▶ **Required action**: Give the number of lines below with "space" in them, leaving out anything else.

▶ **Material supplied**:
_ _ _

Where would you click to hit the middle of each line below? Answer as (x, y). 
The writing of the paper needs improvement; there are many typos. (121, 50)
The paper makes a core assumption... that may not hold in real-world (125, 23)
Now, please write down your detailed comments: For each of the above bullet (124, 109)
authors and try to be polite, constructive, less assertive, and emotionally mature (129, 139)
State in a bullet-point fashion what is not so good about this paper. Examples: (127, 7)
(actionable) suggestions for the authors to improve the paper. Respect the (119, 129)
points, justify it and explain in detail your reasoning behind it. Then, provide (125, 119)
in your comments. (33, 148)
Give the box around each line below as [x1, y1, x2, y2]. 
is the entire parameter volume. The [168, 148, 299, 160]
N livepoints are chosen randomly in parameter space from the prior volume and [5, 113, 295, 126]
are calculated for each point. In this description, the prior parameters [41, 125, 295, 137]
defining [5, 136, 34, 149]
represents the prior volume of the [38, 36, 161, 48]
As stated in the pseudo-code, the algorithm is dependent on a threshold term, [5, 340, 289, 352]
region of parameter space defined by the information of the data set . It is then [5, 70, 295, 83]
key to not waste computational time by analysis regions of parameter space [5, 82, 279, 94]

_ _ _

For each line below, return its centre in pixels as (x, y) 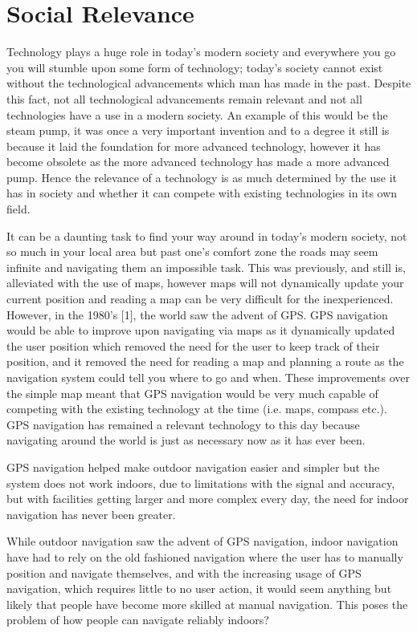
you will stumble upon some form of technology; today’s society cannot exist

_ _ _

▶ **Problem solution**: 3